Best models for M3 Max 48gb?
Posted by Good_Educator_3719@reddit | LocalLLaMA | View on Reddit | 5 comments
I'm a hobbyist developer using opencode to build personal productivity tools and work on a basic SaaS platform idea.
I've tried to use lmstudio and the various big models for building but it's so slow that I only really use it as a planning and chat agent, then switch over to the web opencode zen models when I need the agent to build stuff.
I have a MBP M3 Max with 48gb ram / unbinned (16-core CPU / 40-core GPU ) and in my head i'm convinced I should be getting better results with this hardware.
For example Gemma 4 26b a4b (gguf - I can't run the mlx versions on the latest lmstudio yet) runs incredibly fast (80-120tk/s) for general chatting and planning work, but asking it to build anything through opencode grinds it to a halt and the fttk speed is like 5+ minutes.
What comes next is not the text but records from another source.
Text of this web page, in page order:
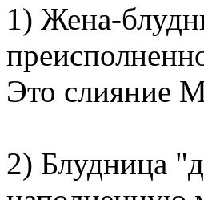
1) Жена-
Это слияние
2) Блудница
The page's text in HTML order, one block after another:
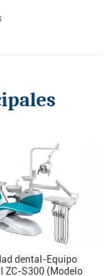
dental-Equipo
ZC-S300 (Modelo
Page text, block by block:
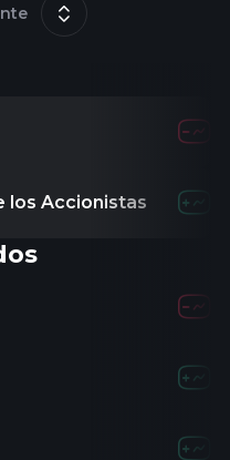
los Accionistas
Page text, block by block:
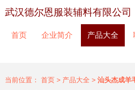
武汉德尔恩服装辅料有限公司
首页 企业简介 产品大全
当前位置： 首页 > 产品大全 > 汕头杰成羊
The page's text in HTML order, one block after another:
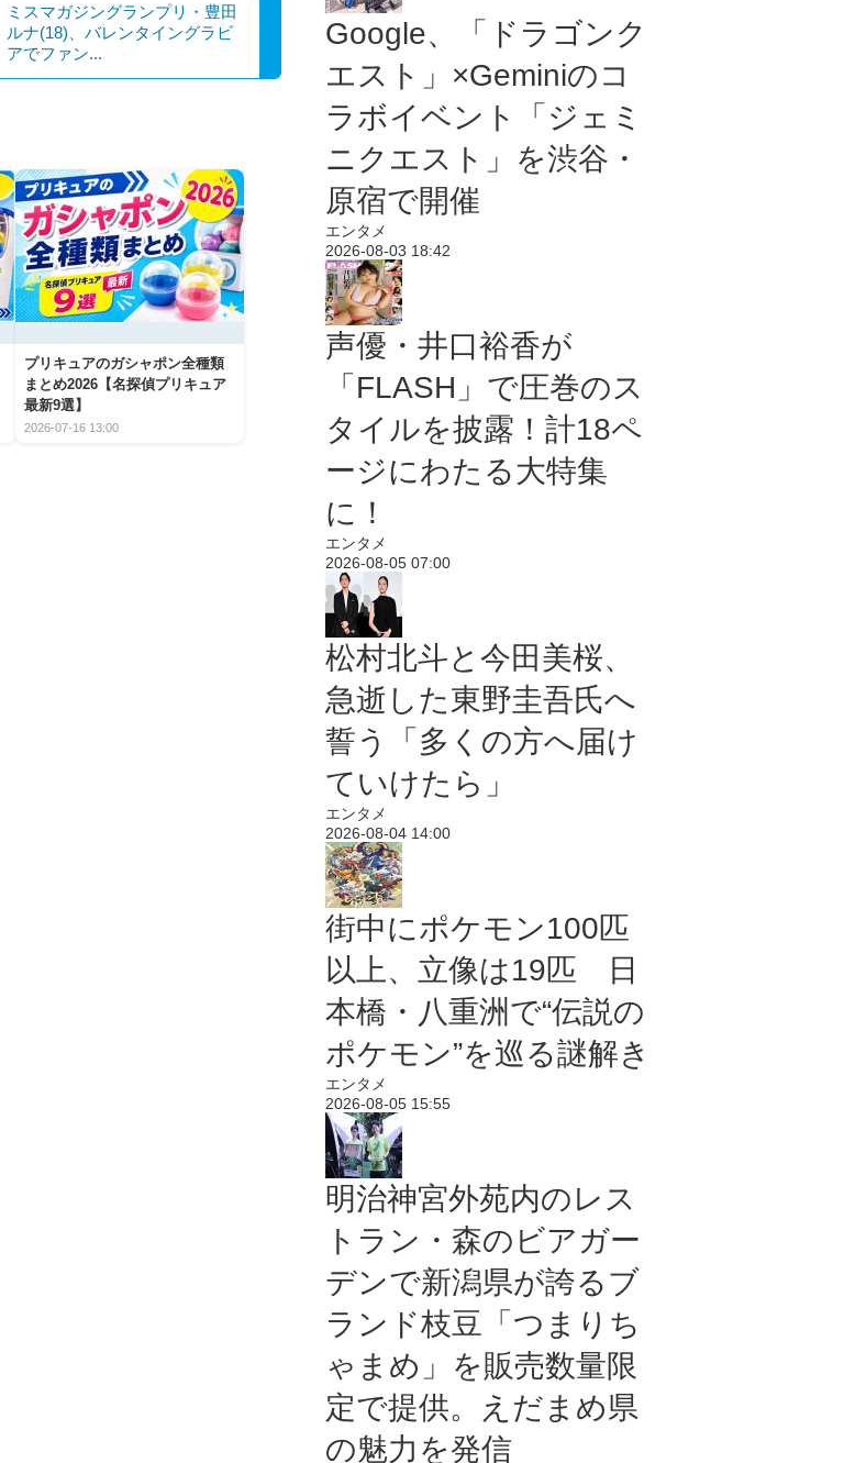
ミスマガジングランプリ・豊田
ルナ(18)、バレンタイングラビ
アでファン...
プリキュアのガシャポン全種類
まとめ2026【名探偵プリキュア
最新9選】
2026-07-16 13:00
Google、「ドラゴンク
エスト」×Geminiのコ
ラボイベント「ジェミ
ニクエスト」を渋谷・
原宿で開催
エンタメ
2026-08-03 18:42
声優・井口裕香が
「FLASH」で圧巻のス
タイルを披露！計18ペ
ージにわたる大特集
に！
エンタメ
2026-08-05 07:00
松村北斗と今田美桜、
急逝した東野圭吾氏へ
誓う「多くの方へ届け
ていけたら」
エンタメ
2026-08-04 14:00
街中にポケモン100匹
以上、立像は19匹 日
本橋・八重洲で“伝説の
ポケモン”を巡る謎解き
エンタメ
2026-08-05 15:55
明治神宮外苑内のレス
トラン・森のビアガー
デンで新潟県が誇るブ
ランド枝豆「つまりち
ゃまめ」を販売数量限
定で提供。えだまめ県
の魅力を発信

I guess i'm asking what models people with the same/similar hardware are running so I can benchmark my results. thanks!
El_Hobbito_Grande@reddit
Do you mean using it through the API is slow vs using the built-in chat?
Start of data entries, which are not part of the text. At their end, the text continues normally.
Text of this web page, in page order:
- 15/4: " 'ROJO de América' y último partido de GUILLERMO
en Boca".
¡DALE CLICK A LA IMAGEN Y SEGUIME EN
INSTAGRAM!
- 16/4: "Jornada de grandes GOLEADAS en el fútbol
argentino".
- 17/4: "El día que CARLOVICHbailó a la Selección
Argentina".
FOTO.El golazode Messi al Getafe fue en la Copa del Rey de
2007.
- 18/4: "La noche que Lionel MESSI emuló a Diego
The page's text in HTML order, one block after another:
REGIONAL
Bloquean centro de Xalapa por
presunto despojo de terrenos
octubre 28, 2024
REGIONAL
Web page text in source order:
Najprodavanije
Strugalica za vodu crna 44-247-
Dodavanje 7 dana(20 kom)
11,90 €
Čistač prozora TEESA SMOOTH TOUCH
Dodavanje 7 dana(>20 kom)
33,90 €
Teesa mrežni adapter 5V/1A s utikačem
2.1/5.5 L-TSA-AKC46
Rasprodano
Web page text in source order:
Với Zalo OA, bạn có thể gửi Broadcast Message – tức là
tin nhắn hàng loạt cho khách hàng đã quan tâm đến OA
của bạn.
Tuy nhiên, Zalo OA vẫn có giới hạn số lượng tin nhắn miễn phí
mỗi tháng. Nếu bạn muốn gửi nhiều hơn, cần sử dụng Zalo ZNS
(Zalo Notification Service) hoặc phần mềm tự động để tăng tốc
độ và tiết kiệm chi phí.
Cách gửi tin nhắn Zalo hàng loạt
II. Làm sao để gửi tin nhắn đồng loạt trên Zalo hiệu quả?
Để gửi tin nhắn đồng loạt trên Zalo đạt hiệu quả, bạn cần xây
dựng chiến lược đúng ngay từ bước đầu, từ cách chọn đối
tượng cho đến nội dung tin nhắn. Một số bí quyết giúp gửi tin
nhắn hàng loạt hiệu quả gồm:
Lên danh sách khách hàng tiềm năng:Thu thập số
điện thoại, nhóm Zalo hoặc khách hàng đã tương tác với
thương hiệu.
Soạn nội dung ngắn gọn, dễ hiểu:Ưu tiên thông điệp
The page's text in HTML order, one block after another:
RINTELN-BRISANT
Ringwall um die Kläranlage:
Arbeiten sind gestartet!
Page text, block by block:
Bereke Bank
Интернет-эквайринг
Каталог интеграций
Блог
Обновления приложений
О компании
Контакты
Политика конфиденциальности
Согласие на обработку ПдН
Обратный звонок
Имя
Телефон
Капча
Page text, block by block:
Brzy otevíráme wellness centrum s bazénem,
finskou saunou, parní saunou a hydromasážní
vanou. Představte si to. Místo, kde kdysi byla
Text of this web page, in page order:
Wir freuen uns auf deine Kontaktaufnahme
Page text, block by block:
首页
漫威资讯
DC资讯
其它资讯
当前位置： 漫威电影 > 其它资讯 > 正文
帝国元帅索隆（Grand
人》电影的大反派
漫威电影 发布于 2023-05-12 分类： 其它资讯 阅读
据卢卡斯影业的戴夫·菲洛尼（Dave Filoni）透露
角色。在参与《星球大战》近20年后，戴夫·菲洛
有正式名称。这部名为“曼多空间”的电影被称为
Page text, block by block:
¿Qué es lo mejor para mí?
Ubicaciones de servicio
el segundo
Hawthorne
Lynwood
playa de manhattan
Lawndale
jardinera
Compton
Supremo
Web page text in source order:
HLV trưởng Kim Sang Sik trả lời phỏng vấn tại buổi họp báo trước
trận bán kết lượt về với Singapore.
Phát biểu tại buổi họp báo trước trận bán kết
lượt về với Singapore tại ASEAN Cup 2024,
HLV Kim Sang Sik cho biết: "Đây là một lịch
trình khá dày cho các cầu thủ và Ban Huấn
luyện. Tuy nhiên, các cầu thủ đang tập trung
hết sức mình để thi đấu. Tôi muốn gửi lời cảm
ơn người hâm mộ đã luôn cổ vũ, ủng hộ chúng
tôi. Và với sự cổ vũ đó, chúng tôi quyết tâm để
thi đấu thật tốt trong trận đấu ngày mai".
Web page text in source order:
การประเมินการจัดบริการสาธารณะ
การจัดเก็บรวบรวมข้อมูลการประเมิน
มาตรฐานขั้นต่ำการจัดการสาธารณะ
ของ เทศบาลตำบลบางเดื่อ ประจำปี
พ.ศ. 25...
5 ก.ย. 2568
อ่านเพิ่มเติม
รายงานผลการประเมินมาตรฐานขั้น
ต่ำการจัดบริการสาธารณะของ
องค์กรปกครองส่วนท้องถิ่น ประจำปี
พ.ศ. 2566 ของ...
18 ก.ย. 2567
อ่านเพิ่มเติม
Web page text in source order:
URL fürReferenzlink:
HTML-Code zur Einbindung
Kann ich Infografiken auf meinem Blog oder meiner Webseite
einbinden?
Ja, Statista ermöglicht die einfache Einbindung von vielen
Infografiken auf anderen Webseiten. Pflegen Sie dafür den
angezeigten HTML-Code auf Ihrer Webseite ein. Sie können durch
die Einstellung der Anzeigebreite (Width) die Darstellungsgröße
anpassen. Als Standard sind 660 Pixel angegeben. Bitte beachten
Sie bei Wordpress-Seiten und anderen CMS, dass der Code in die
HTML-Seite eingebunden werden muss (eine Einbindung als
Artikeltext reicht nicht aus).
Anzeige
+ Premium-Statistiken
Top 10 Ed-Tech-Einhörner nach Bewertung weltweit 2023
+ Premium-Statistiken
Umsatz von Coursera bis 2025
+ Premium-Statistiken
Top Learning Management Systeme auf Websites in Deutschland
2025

Good_Educator_3719@reddit (OP)
exactly - i'm talking about using lmstudio as the provider in opencode then choosing models from the list I populate in opencode.json. I don't use the lmstudio chat tbh, but after a few quick tests this morning I can see it runs about the same as general chat inference through opencode.
El_Hobbito_Grande@reddit
I’ve noticed the same thing. Part of the issue at least is that tools like Opencode and openclaw, etc., can inject large system prompts that are not injected when you use the built-in chat. I’m still working on optimizing workflow myself. I do prefer OMLX to LM studio On apple Silicon as it’s just faster. It’s a fairly recent project – open source of course, but they’re making good progress. For example, they recently fixed issues with Gemma 4. Definitely worth looking into. If I come up with some good optimization tips, I’ll be sure to share them.
FusionCow@reddit
There is a piece of software called inferencer or inferencer pro which is basically lm studio for mlx, you should give that a shot. I would try gemma 4 26b and 31b, alongside qwen 3.5 35b and 27b
Excellent_Koala769@reddit
How many tps do you get on Gemma 4 31b dense thinking on?